Model = GridSearchCV(pipe, param_grid=parameters, cv=5, n_jobs=12)

Here, I built a pipeline to try four different regression model (Lasso, random forest, KNN, linear regression) and a number of hyperparameters to figure out the best model. The pipeline consists of scaling, dimension reduction, and training. I added `PCA` here to avoid overfitting, but I also allowed the number of principal components to go up to 20 to avoid underfitting. I believe have the step of dimensionality reduction is very necessary since many features are highly related to each other. The hyperparameters will be chosen using 5-fold cross validation. 

Like mentioned, all properties will simply take average based on their volume after mixing. 

### 4. Model Deployment and UI

I deployed the model using Flask. The details can be viewed in `main.py`. To see the final product, simply run `python main.py` in the terminal or using the `flask run` command. In short, you may choose any two crude oils from CrudeMonitor, and specify their volume to be mixed. The predicted distillation profile will be returned. 

![interface1.png](attachment:f2a3f019-7400-4283-9c48-47eb117ff0d4.png)

![interface2.png](attachment:16eb59b1-138e-49c8-a319-c6182d43ea72.png)

### 5. Further comments 

The whole process of web crawling, data cleaning, modelling, tuning, and UI launching can all be automated by running `main.py`. More work needs to be done to incorperate testing into the automated process. Further, I solely relied on data from CrudeMonitor in this case, thus more data sources can be used if identified. It is hard for me to find any good data about crude oil distillation profiles outside of CrudeMonitor, so some simple experiments can be conducted to collect more data. Due to the relative lack of data, the predicted results might be off in some cases. 
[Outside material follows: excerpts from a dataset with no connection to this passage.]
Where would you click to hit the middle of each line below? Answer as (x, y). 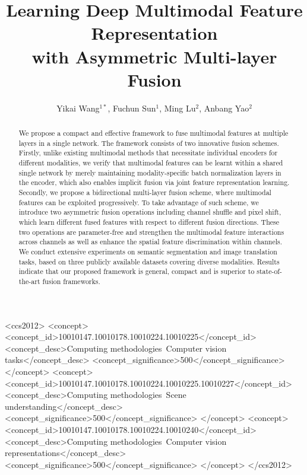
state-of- (269, 271)
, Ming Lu (178, 108)
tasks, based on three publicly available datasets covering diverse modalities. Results (149, 261)
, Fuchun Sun (132, 108)
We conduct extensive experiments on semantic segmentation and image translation (148, 251)
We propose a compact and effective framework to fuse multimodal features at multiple (153, 133)
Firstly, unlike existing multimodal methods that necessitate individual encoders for (148, 153)
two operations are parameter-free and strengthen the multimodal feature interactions (151, 232)
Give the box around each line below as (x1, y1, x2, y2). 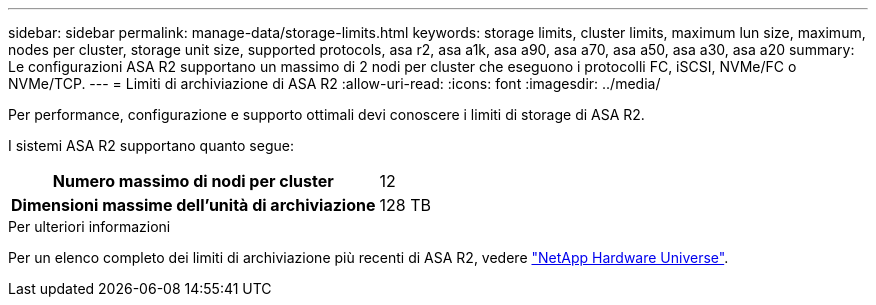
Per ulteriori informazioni (8, 218, 171, 235)
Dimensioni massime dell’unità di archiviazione (11, 195, 376, 215)
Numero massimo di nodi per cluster (52, 171, 334, 191)
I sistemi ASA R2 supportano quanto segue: (8, 137, 294, 154)
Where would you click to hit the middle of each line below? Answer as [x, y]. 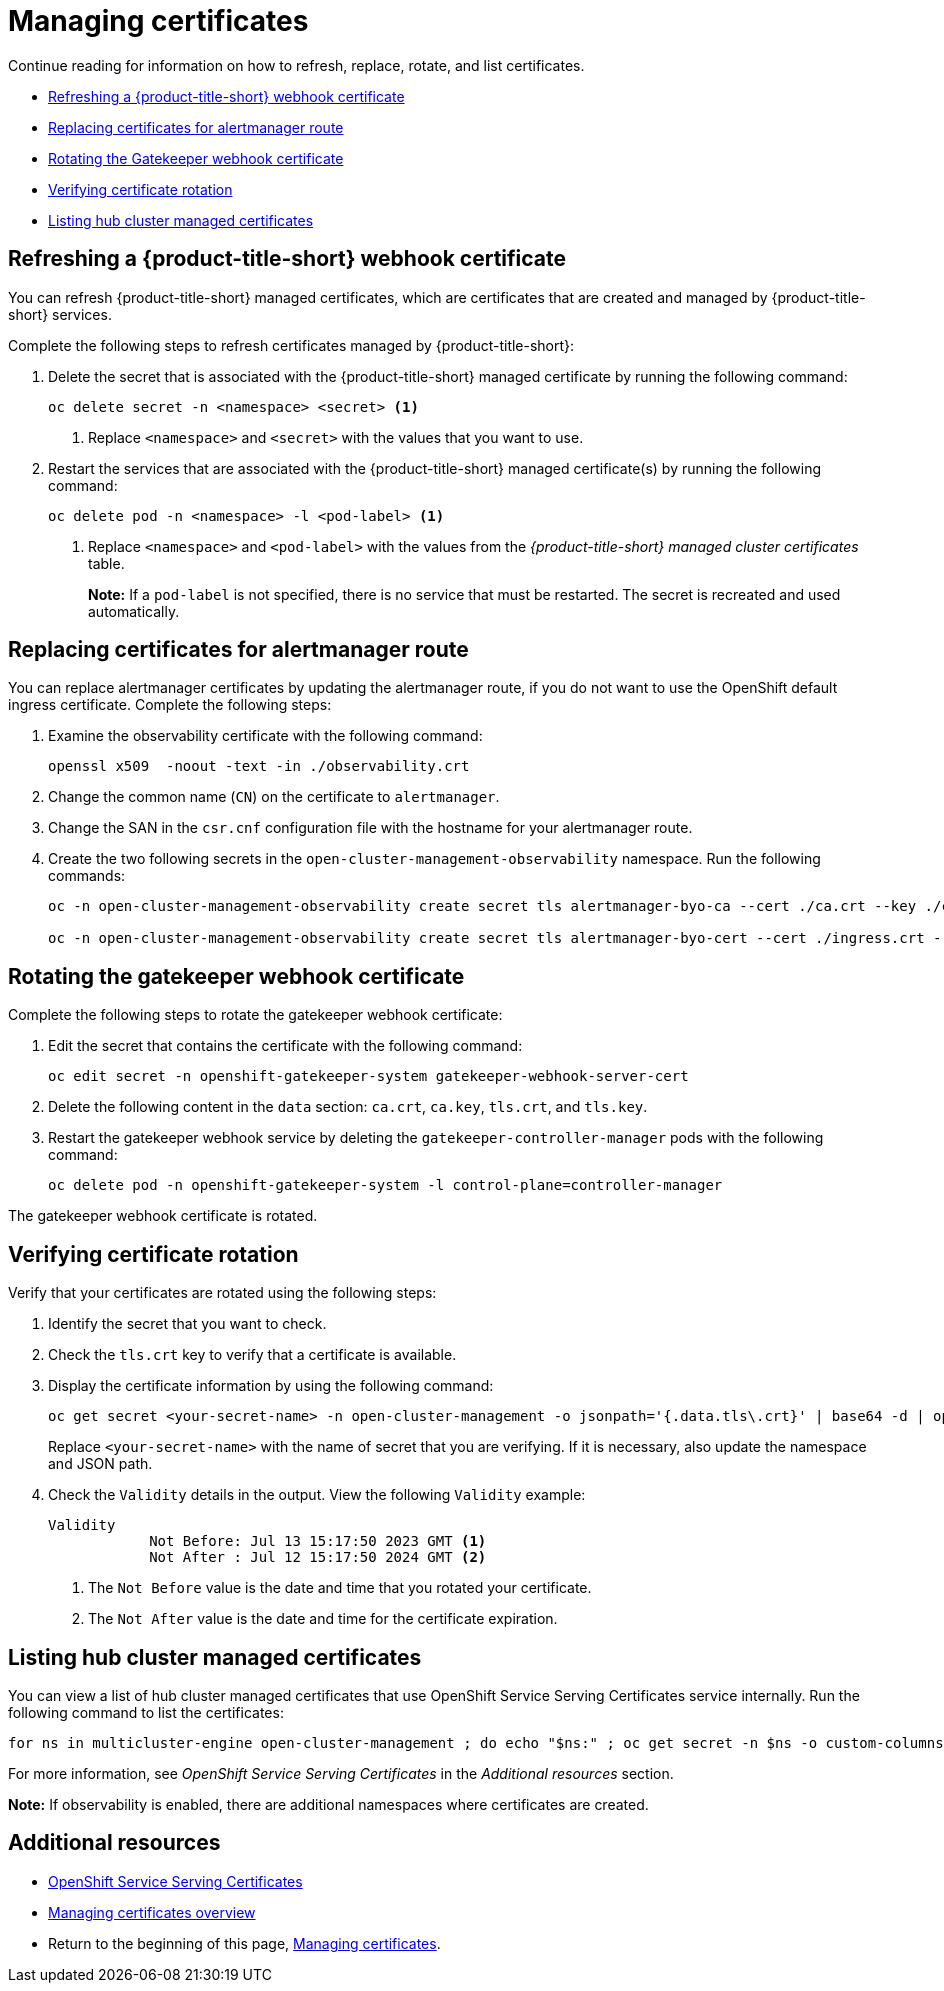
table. [106, 563]
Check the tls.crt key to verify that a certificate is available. [252, 1355]
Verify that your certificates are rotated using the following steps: [222, 1293]
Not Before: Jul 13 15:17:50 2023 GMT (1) [318, 1541]
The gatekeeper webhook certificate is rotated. [163, 1216]
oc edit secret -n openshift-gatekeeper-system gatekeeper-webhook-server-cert [368, 1076]
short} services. [60, 314]
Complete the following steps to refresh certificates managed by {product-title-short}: [291, 345]
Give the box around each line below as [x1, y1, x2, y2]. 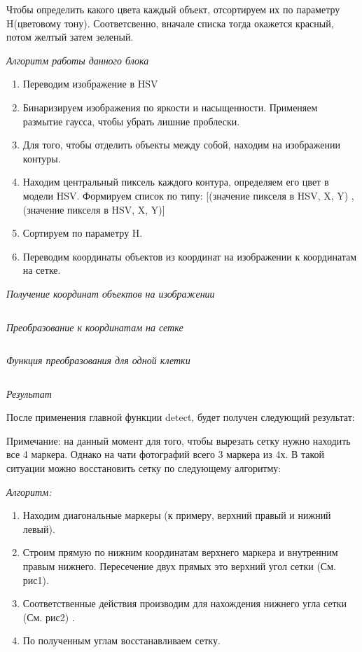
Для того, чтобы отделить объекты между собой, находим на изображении [22, 137, 340, 152]
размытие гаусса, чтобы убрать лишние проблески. [22, 113, 240, 128]
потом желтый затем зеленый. [6, 29, 134, 44]
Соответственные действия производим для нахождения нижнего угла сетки [22, 596, 347, 611]
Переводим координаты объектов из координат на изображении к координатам [22, 249, 357, 263]
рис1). [22, 572, 49, 587]
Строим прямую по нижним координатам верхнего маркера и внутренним [22, 545, 338, 560]
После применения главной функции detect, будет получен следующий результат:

To put a dollar value to the error of my prediction, we can look at the predicted temparature and check how oil has evaporated, and comapre that to the actually percentage of oil evaporated at that temparature. The difference in the percentages times the input volumes, times crude oil price at the given time, will be the lost dollar revenue from the error. 

Also tests need to be added to confirm the completeness of the program. I skipped this step due to time constraints, but it is highly recommended to include some simple tests before deployment.